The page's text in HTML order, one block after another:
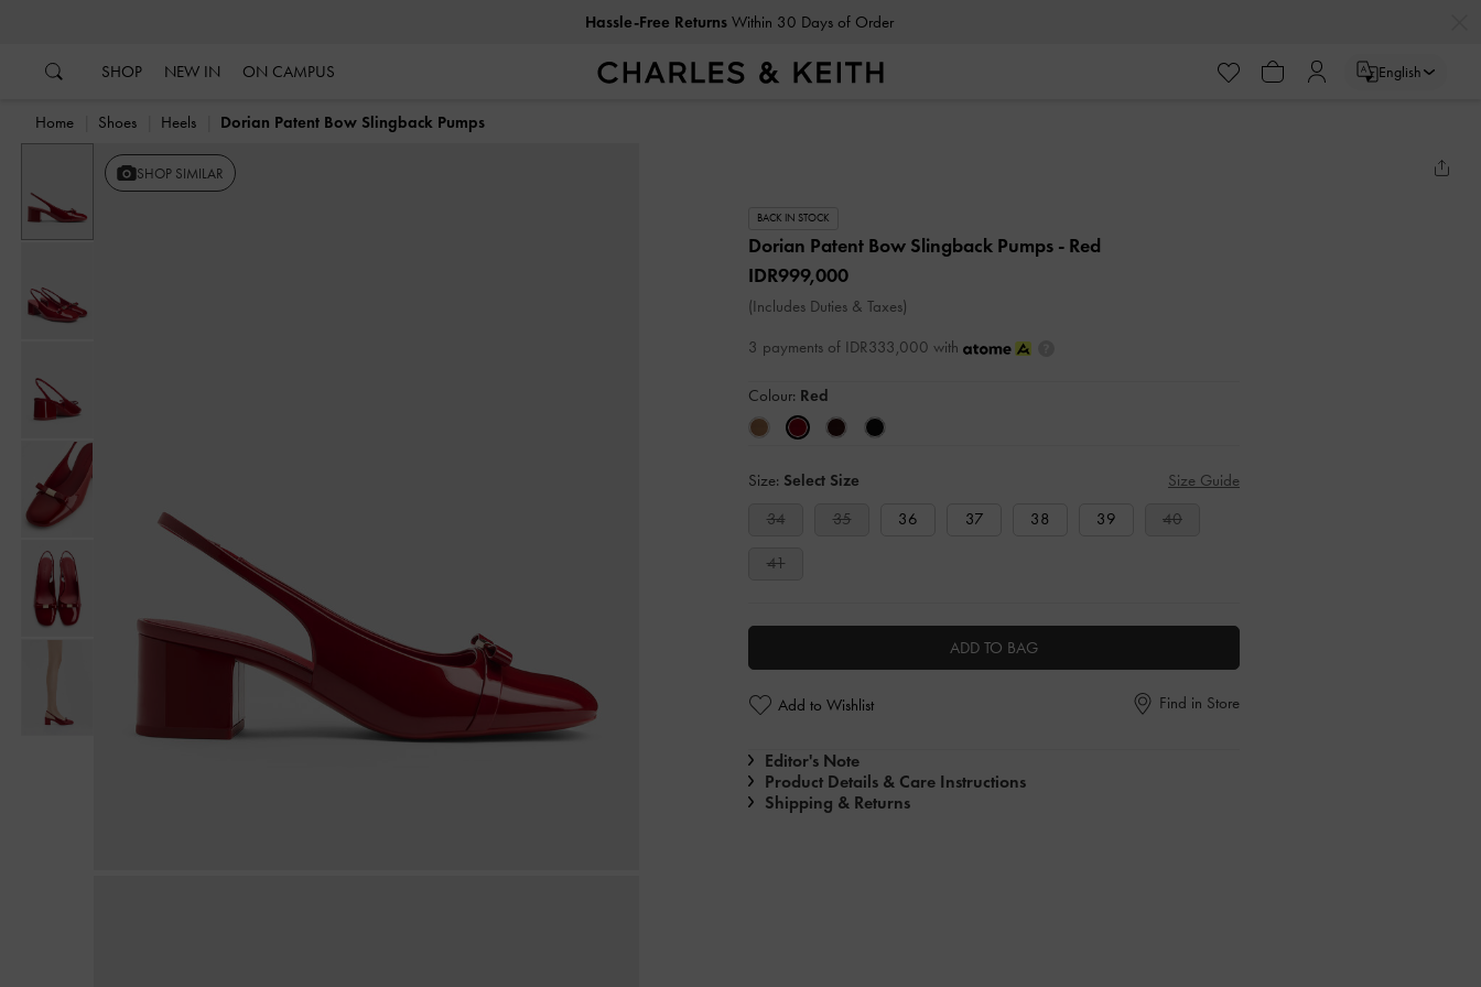
Hassle-Free ReturnsWithin 30 Days of Order
SHOP NEW IN ON CAMPUS English
Home Shoes Heels Dorian Patent Bow Slingback Pumps
SHOP SIMILAR
BACK IN STOCK
Dorian Patent Bow Slingback Pumps - Red
IDR999,000
(Includes Duties & Taxes)
3 payments of IDR333,000 with
Colour: Red
Size: Select Size
Size Guide
34
35 36 37 38 39 40
41
ADD TO BAG
Add to Wishlist Find in Store
Editor's Note
Product Details & Care Instructions
Shipping & Returns
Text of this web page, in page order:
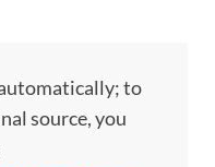
to
source, you
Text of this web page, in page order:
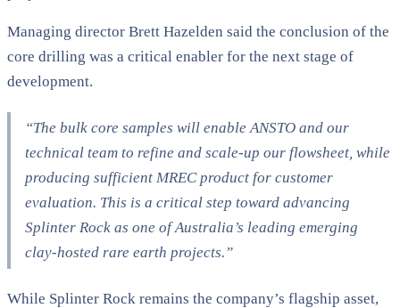
Managing director Brett Hazelden said the conclusion of the
core drilling was a critical enabler for the next stage of
development.
“The bulk core samples will enable ANSTO and our
technical team to refine and scale-up our flowsheet, while
producing sufficient MREC product for customer
evaluation. This is a critical step toward advancing
Splinter Rock as one of Australia’s leading emerging
clay-hosted rare earth projects.”
While Splinter Rock remains the company’s flagship asset,
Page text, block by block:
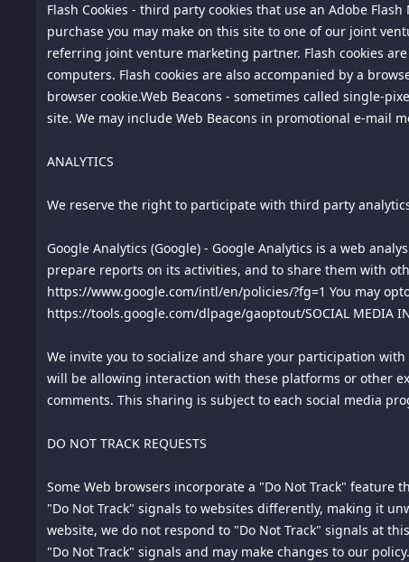
Aly Pte. Ltd.
71 Ayer Rajah Crescent #03-25 Singapore 139951
Singapore, Outside US, 139951
Contact: info@spiking.com
Telephone:18185756669
or by telephone at 1-916-445-1254.
to this Agreement or a breach thereof shall be submitted
be one arbitrator, and such arbitrator shall be chosen by
conducted by telephone or online. The arbitrator shall
shall not be consolidated in any arbitration with any claim
Enforcement of Foreign Arbitral Awards. Should either
16.Jurisdiction and Venue. The courts of Singapore shall
Contracts for the International Sale of Goods is expressly
18.Severability. If any provision of these terms is declared
enforceable. In any event, the unenforceability or
and be construed and enforced, as if such provision had
Flash Cookies - third party cookies that use an Adobe
purchase you may make on this site to one of our joint
referring joint venture marketing partner. Flash cookies
computers. Flash cookies are also accompanied by a
browser cookie.Web Beacons - sometimes called single-
site. We may include Web Beacons in promotional e-mail
ANALYTICS
We reserve the right to participate with third party
Google Analytics (Google) - Google Analytics is a web
prepare reports on its activities, and to share them with
https://www.google.com/intl/en/policies/?fg=1 You may
https://tools.google.com/dlpage/gaoptout/SOCIAL MEDIA
We invite you to socialize and share your participation
will be allowing interaction with these platforms or other
comments. This sharing is subject to each social media
DO NOT TRACK REQUESTS
Some Web browsers incorporate a "Do Not Track"
"Do Not Track" signals to websites differently, making it
website, we do not respond to "Do Not Track" signals at
"Do Not Track" signals and may make changes to our policy.
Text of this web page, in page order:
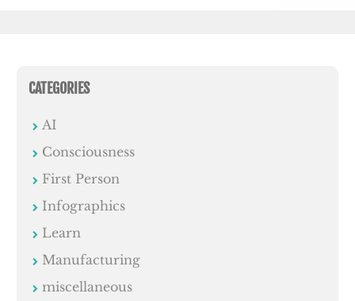
CATEGORIES
AI
Consciousness
First Person
Infographics
Learn
Manufacturing
miscellaneous
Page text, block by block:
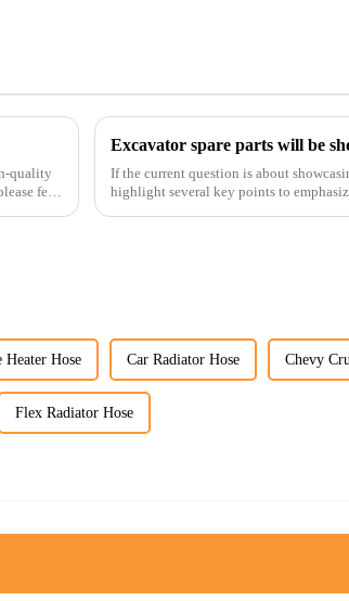
quality
feel
Excavator spare parts will be
If the current question is about
highlight several key points to
Hose Car Radiator Hose Chevy
Flex Radiator Hose
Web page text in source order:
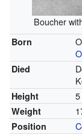
Boucher
Born
Died
Height
Weight
Position
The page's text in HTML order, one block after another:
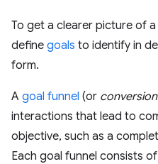
To get a clearer picture of
define goals to identify in
form.
A goal funnel (or
interactions that lead to
objective, such as a
Each goal funnel consists
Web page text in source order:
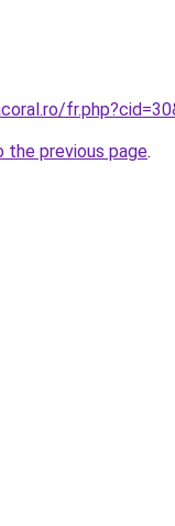
the previous page.
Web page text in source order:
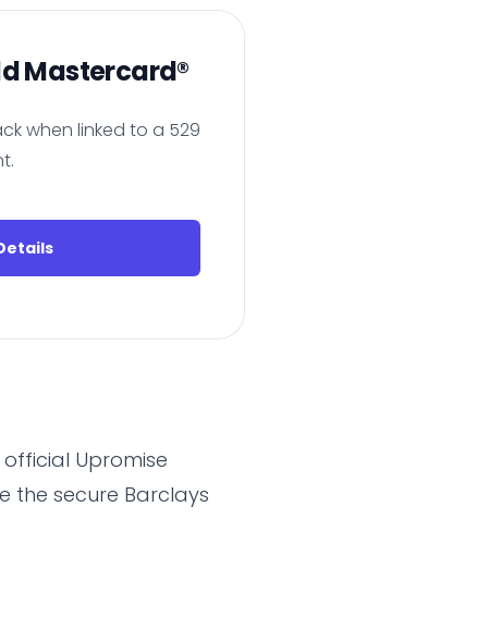
Mastercard®
when linked to a 529
Upromise
the secure Barclays
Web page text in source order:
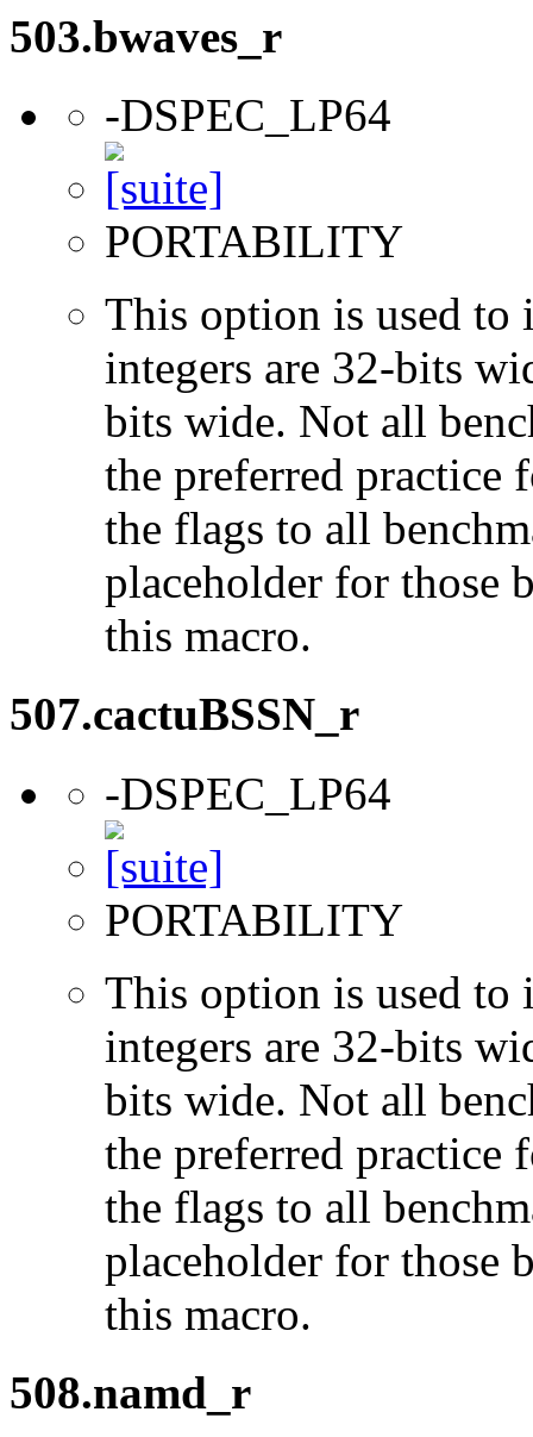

■ ■ ■

Try it:
Precisely the lines between those holding "Contact: info@spiking.com" and "Flash Cookies - third", inclusive, are to be reproduced from the listing above, with nothing added.

Expected answer:
Contact: info@spiking.com
Telephone:18185756669
or by telephone at 1-916-445-1254.
to this Agreement or a breach thereof shall be submitted
be one arbitrator, and such arbitrator shall be chosen by
conducted by telephone or online. The arbitrator shall
shall not be consolidated in any arbitration with any claim
Enforcement of Foreign Arbitral Awards. Should either
16.Jurisdiction and Venue. The courts of Singapore shall
Contracts for the International Sale of Goods is expressly
18.Severability. If any provision of these terms is declared
enforceable. In any event, the unenforceability or
and be construed and enforced, as if such provision had
Flash Cookies - third party cookies that use an Adobe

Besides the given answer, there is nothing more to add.